First kernel function calculates difference between value returned by hypothesis function for training example j and actual label for that example. Vectorized form of this calculation looks like o = sigmoid(X*theta)-Y. That means that to calculate such a difference for example j we need all values from theta vector and only values from X and y that are related to the example, and thus this difference can be calculated for each example in parallel:

float sigmoid(float z){return 1.0/(1.0+exp(-z));}

kernel void grad1(global read_only float* X, global read_only float* Y, global read_only float* theta, global write_only float* o, int feature_count)
{
    int j = get_global_id(0);  /* getting example index for the current thread */
    float s = 0.0;    
    global float* x = X+j*feature_count;
    for(int i=0;i<feature_count;++i)
    {
        s += x[i] * theta[i];
    }
    o[j] = sigmoid(s) - Y[j];
}

Second kernel function calculates gradient vector, multiplies it by learn ratio alpha and then decrements theta by its value. Vectorized form of this update looks like theta = theta - transpose(X)*o*alpha/example_count. Matrix multiplication of transpose(X) and o means that we have data dependency between examples, but we have no dependency between features, so we run update for each element of vector theta in parallel:

kernel void grad2(global read_only float* Xtranspose, global read_only float* o, global float* theta, int example_count, float alpha)
{
    int i = get_global_id(0); /* getting feature index for the current thread */  
    int feature_count = get_global_size(0);
    float sum = 0.0;    
    global float* x = Xtranspose+i*example_count;
    for(int j=0;j<example_count;++j)
    {
        sum += x[j] * o[j];
    }
    theta[i] -= alpha * sum / example_count;
}

If feature count is a multiply of 4, we can use float4 type to fully exploit GPU registers:

kernel void grad1_ff4(global float* X, global float* Y, global float* theta, global float* o, int feature_count)
{
    int j = get_global_id(0);        
    float4 s = (float4)(0.0,0.0,0.0,0.0);    
    global float4* x4 = (global float4*)(X+j*feature_count);
 global float4* theta4 = (global float4*)theta;
    for(int i=0;i<feature_count>>2;++i)
    {
        s += x4[i] * theta4[i];
    }
    o[j] = sigmoid(s.x+s.y+s.z+s.w) - Y[j];
}

kernel void grad2_tf4(global float* X, global float* o, global float* theta, int example_count, float alpha)
{
    int i = get_global_id(0);   
    int feature_count = get_global_size(0);
    float4 sum = (float4)(0.0, 0.0, 0.0, 0.0);    
    global float4* x4 = (global float4*)(X+i*example_count);
 global float4* o4 = (global float4*)o;

    for(int j=0;j<example_count>>2;++j)
    {
        sum += x4[j] * o4[j];
    }
    theta[i] -= alpha * (sum.x+sum.y+sum.z+sum.w) / example_count;
}

That's all for today. In the next part I'll show how to execute these kernels on GPU from .NET using Cloo.

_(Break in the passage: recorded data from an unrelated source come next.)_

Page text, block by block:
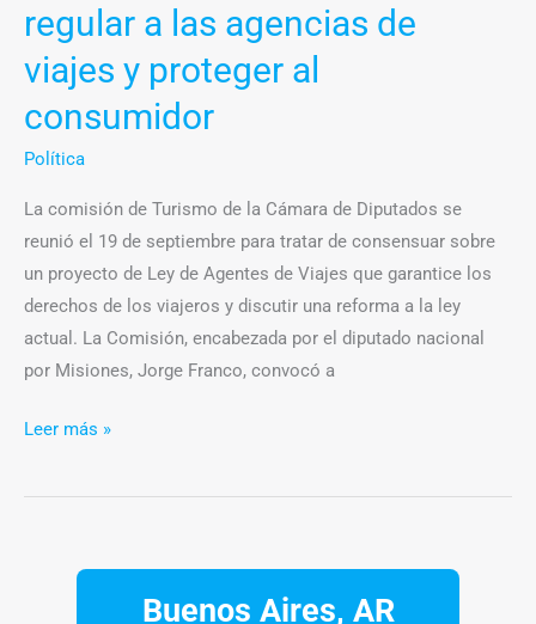
regular a las agencias de
viajes y proteger al
consumidor
Política
La comisión de Turismo de la Cámara de Diputados se
reunió el 19 de septiembre para tratar de consensuar sobre
un proyecto de Ley de Agentes de Viajes que garantice los
derechos de los viajeros y discutir una reforma a la ley
actual. La Comisión, encabezada por el diputado nacional
por Misiones, Jorge Franco, convocó a
y
proteger
consumidor
Leer más »
Buenos Aires, AR
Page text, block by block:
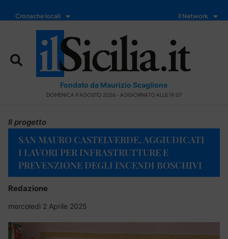
Cronache locali Il Network
Fondato da Maurizio Scaglione
DOMENICA 9 AGOSTO 2026 - AGGIORNATO ALLE 19:07
Il progetto
SAN MAURO CASTELVERDE, AGGIUDICATI
I LAVORI PER INFRASTRUTTURE E
PREVENZIONE DEGLI INCENDI BOSCHIVI
Redazione
mercoledì 2 Aprile 2025
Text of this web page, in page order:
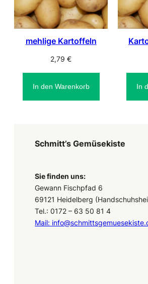
mehlige Kartoffeln
2,79 €
In den Warenkorb In
Schmitt’s Gemüsekiste
Sie finden uns:
Gewann Fischpfad 6
69121 Heidelberg
Tel.: 0172 – 63 50 81 4
Mail:
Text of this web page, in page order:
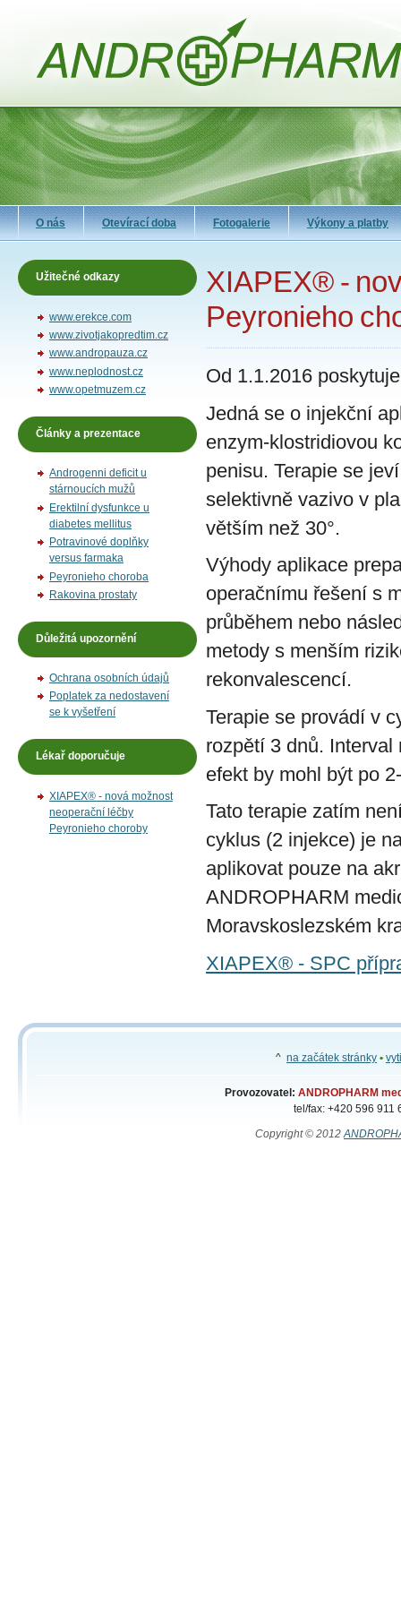
O nás Otevírací doba Fotogalerie Výkony a platby
XIAPEX® -
Peyronieho
Od 1.1.2016
Jedná se o injekční
enzym-klostridiovou
penisu. Terapie se
selektivně vazivo v
větším než 30°.
Výhody aplikace
operačnímu řešení s
průběhem nebo
metody s menším
rekonvalescencí.
Terapie se provádí v
rozpětí 3 dnů.
efekt by mohl být po
Tato terapie zatím
cyklus (2 injekce) je
aplikovat pouze na
ANDROPHARM
Moravskoslezském
XIAPEX® - SPC
Užitečné odkazy
www.erekce.com
www.zivotjakopredtim.cz
www.andropauza.cz
www.neplodnost.cz
www.opetmuzem.cz
Články a prezentace
Androgenni deficit u
stárnoucích mužů
Erektilní dysfunkce u
diabetes mellitus
Potravinové doplňky
versus farmaka
Peyronieho choroba
Rakovina prostaty
Důležitá upozornění
Ochrana osobních údajů
Poplatek za nedostavení
se k vyšetření
Lékař doporučuje
XIAPEX® - nová možnost
neoperační léčby
Peyronieho choroby
^ na začátek stránky •
Provozovatel: ANDROPHARM
tel/fax: +420 596 911
Copyright © 2012
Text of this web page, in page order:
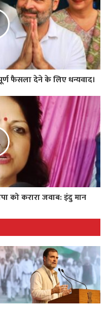
फैसला देने के लिए धन्यवाद।
को करारा जवाब: इंदु मान
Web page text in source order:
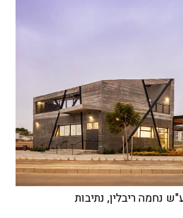
נחמה ריבלין, נתיבות
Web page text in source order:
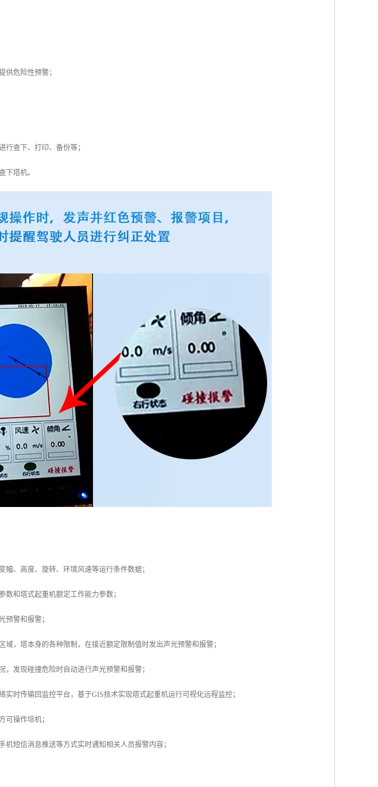
供危险性预警；
查下、打印、备份等；
下塔机。
、高度、旋转、环境风速等运行条件数据；
和塔式起重机额定工作能力参数；
预警和报警；
，塔本身的各种限制，在接近额定限制值时发出声光预警和报警；
发现碰撞危险时自动进行声光预警和报警；
时传输回监控平台，基于GIS技术实现塔式起重机运行可视化远程监控；
可操作培机；
短信消息推送等方式实时通知相关人员报警内容；
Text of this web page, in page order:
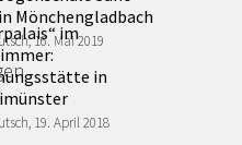
Mönchengladbach
16. Mai 2019
im
in
19. April 2018
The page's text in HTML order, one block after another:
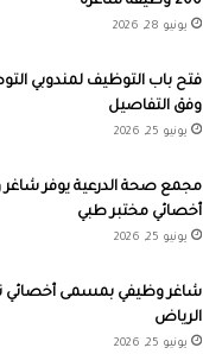
يونيو 28, 2026
فتح باب التوظيف لمندوبي
وفق التفاصيل
يونيو 25, 2026
مجمع صحة الدرعية يوفر
أخصائي مختبر طبي
يونيو 25, 2026
شاغر وظيفي بمسمى أخصائي
الرياض
يونيو 25, 2026
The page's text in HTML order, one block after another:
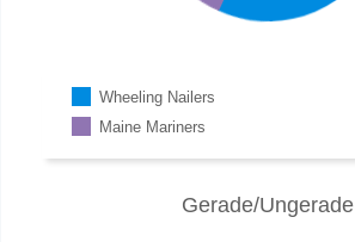
Wheeling Nailers
Maine Mariners
Gerade/Ungerade

UPDATE: it turns out that OpenCL memory access optimization is a bit tricky, so these kernels in fact use X and Xtranspose incorrectly. Function grad1 should use Xtranspose and grad2 should use X. That leads to cache misses, but it's better when adjacent work items access adjacent addresses... I'll write more on that later.